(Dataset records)
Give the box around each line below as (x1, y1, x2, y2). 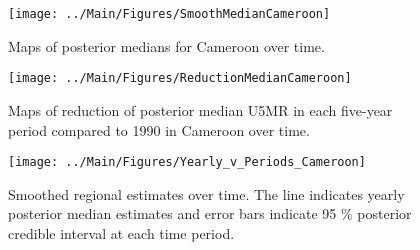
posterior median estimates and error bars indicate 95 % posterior (8, 203, 412, 224)
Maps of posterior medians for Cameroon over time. (8, 35, 325, 56)
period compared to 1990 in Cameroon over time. (8, 119, 310, 140)
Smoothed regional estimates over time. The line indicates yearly (8, 183, 405, 204)
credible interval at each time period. (8, 222, 235, 243)
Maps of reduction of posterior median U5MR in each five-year (8, 99, 393, 120)
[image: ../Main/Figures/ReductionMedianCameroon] (8, 71, 352, 86)
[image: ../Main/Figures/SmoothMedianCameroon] (8, 7, 331, 21)
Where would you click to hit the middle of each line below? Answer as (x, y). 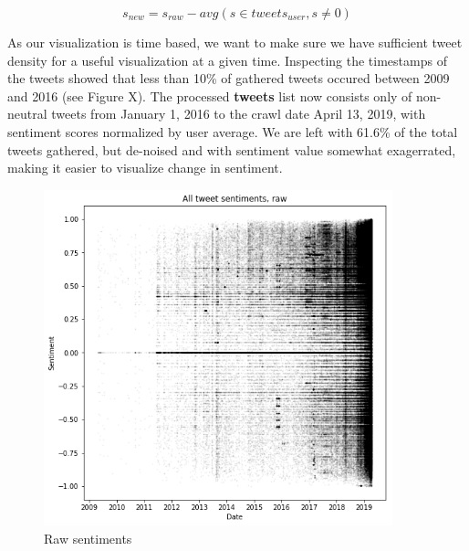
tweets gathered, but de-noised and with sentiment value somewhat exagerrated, (232, 149)
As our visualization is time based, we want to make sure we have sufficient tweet (235, 42)
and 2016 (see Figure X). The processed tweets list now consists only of (210, 95)
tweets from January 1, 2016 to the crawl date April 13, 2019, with (239, 114)
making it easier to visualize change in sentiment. (145, 168)
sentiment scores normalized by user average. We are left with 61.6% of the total (233, 131)
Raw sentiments (88, 538)
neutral (27, 114)
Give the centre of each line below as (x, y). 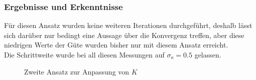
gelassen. (208, 54)
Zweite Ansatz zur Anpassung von (77, 71)
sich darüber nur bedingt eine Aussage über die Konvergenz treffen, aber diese (124, 35)
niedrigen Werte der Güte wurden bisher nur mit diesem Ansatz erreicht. (116, 45)
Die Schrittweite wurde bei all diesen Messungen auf (84, 54)
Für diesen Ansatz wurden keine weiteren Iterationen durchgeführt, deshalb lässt (128, 25)
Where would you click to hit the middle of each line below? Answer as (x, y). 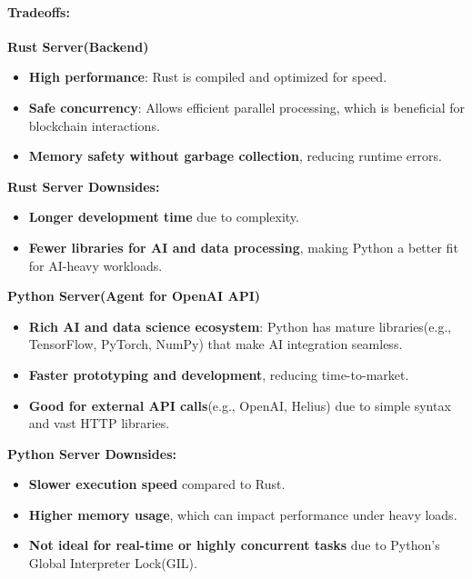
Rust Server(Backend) (78, 46)
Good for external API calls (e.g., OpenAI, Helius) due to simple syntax (240, 405)
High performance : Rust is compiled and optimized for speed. (208, 77)
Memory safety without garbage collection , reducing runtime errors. (235, 156)
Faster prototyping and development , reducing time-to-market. (219, 374)
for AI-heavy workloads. (95, 265)
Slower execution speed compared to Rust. (157, 484)
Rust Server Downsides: (84, 186)
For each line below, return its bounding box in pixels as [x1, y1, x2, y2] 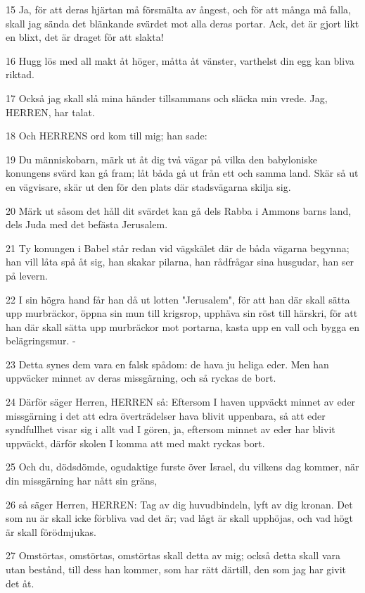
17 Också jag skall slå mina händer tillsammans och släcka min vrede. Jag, [6, 90, 328, 105]
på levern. [6, 268, 48, 282]
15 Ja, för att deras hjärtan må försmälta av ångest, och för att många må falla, [6, 2, 352, 16]
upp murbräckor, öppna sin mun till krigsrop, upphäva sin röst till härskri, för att [6, 306, 358, 320]
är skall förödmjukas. [6, 524, 96, 539]
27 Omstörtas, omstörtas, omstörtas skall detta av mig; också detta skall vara [6, 548, 341, 563]
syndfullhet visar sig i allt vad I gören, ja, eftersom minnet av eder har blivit [6, 422, 335, 437]
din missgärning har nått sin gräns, [6, 473, 158, 488]
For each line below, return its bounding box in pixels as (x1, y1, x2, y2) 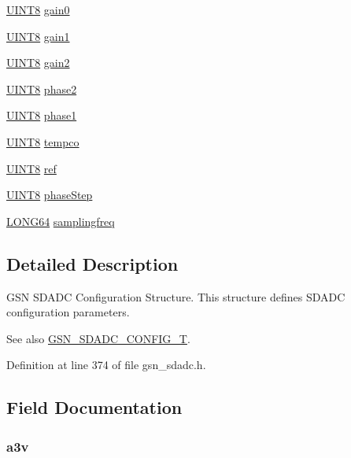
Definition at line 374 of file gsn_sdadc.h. (6, 356, 206, 373)
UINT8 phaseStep (6, 187, 93, 203)
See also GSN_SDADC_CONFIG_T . (6, 330, 190, 346)
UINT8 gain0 (6, 2, 70, 17)
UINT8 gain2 (6, 54, 70, 71)
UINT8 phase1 (6, 107, 77, 124)
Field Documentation (6, 395, 183, 419)
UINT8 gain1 (6, 28, 70, 44)
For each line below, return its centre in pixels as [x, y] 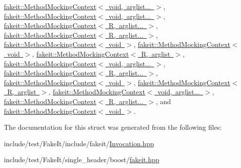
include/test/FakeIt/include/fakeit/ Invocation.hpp [79, 143]
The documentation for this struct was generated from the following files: [113, 127]
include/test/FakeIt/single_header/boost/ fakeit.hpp [82, 160]
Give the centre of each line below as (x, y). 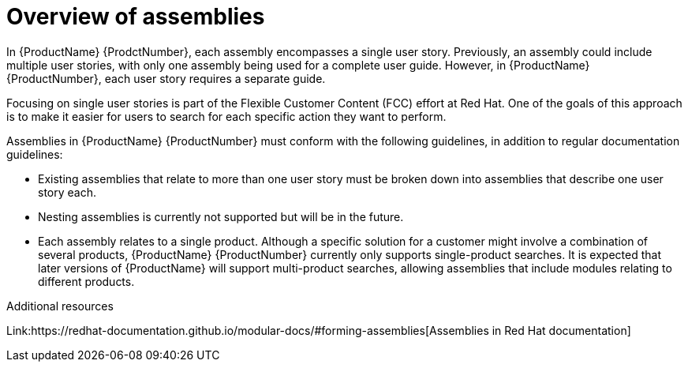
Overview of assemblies (136, 17)
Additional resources (60, 306)
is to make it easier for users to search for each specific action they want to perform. (226, 116)
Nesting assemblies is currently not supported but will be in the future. (221, 216)
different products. (86, 281)
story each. (67, 192)
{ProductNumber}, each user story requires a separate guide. (166, 78)
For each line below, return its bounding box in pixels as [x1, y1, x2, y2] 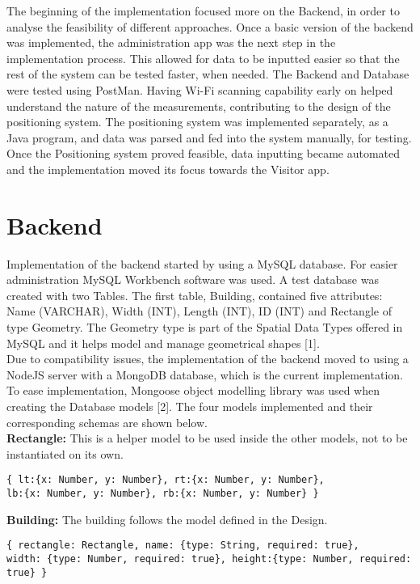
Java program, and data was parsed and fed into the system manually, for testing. [6, 129, 412, 146]
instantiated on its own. [6, 445, 124, 462]
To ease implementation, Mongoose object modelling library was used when [6, 382, 380, 399]
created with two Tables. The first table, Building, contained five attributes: [6, 286, 383, 303]
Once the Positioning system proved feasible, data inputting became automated [6, 145, 401, 162]
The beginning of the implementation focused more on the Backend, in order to [6, 2, 400, 19]
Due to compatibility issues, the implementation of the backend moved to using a [6, 350, 409, 367]
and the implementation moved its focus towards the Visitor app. [6, 160, 330, 177]
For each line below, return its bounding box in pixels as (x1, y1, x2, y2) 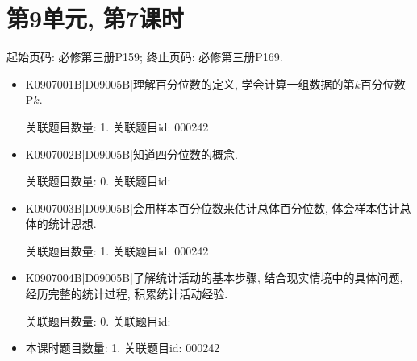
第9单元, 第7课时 (6, 2, 184, 35)
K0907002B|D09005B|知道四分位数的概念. (25, 145, 238, 162)
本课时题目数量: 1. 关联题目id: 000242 (25, 339, 220, 356)
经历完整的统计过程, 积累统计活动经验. (25, 285, 228, 302)
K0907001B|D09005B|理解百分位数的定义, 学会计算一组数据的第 (25, 75, 355, 92)
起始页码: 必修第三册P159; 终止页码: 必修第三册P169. (6, 48, 283, 65)
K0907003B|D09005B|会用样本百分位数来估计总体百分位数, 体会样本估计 (25, 199, 400, 216)
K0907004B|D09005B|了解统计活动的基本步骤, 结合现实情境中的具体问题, (25, 269, 403, 286)

**Assignment**
Count the lines of the data that contain the word "want", and give only that number.

**Reply to the task**
2